Great Experience Across All Hardware
Computex in Taiwan was awash in Windows 8 hardware from all-in-one computers, to laptops, to tablets to an increasingly impressive number of hybrids (PCs that moved between modes). There was even one all-in-one to tablet hybrid from Asus called the transformer AIO. In the end, this is likely where much of the success for this platform will have to come. People tend to get more excited about the hardware than just the OS and the proof of this will come to market in the fourth quarter.
Built on a Solid Foundation
Finally, they argue that this platform is based on Windows 7 and from a generation of Windows development. This is an IT show and IT doesn’t want new, they want tested, and the material Microsoft is presenting suggests that this platform will have been heavily tested before launch. So, while this is a new OS, it doesn’t throw out a lot of things that business buyers have grown to depend on.
At TechEd this year, Microsoft is facing not only a vastly more powerful set of competitors in Google and Apple, but buyers who have found it very difficult to change to new platforms with the iPad being big, and from Microsoft’s perspective, unfortunate exception.

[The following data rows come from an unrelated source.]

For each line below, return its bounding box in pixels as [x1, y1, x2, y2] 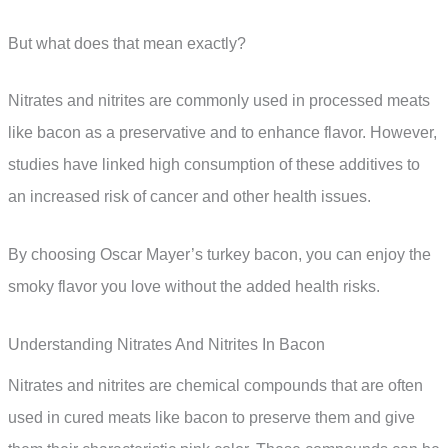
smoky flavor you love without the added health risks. [8, 278, 380, 296]
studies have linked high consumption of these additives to [8, 156, 420, 174]
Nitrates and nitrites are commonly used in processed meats [8, 92, 430, 110]
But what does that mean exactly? [8, 34, 246, 52]
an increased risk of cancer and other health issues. [8, 188, 371, 206]
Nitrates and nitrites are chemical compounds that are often [8, 376, 423, 394]
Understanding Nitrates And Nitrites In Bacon [8, 335, 325, 353]
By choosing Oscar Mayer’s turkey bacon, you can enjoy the [8, 246, 431, 264]
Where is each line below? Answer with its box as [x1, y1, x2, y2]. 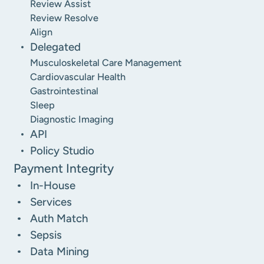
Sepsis [30, 227, 62, 242]
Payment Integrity [14, 160, 114, 176]
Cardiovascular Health [30, 70, 126, 82]
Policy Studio [30, 143, 95, 157]
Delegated [30, 39, 81, 54]
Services [30, 194, 72, 209]
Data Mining [30, 244, 90, 258]
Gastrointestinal [30, 84, 99, 97]
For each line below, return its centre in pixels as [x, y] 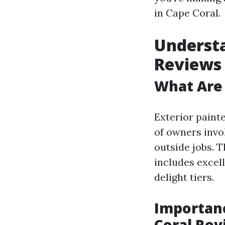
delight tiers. [184, 177]
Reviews [188, 64]
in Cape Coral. [187, 13]
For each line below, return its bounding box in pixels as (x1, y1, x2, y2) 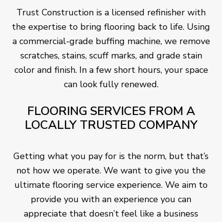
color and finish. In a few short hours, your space (14, 64, 208, 76)
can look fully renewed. (63, 78, 159, 91)
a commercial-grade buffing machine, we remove (12, 35, 210, 48)
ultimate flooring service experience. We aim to (14, 179, 208, 191)
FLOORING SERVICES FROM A (27, 103, 195, 119)
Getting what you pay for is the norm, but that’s (13, 150, 209, 163)
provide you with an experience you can (31, 193, 191, 206)
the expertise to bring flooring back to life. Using (12, 21, 210, 33)
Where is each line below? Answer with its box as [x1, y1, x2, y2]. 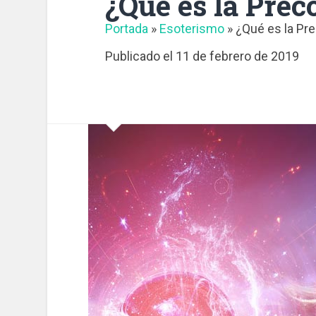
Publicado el [104, 48, 176, 63]
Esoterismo [159, 20, 224, 36]
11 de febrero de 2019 [175, 48, 299, 63]
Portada [104, 20, 148, 36]

Windows 8 continues to look good with negative reviews largely tied to folks that haven’t really learned this new OS. I’ve been using it for months and saw things I didn’t know existed. And there lies the risk because if folks don’t learn to use this platform properly they probably won’t like it, if they take the time they’ll likely find it to be faster and easier than the alternatives. So the big problem with Windows 8 isn’t with the product it is with us and our unwillingness to change.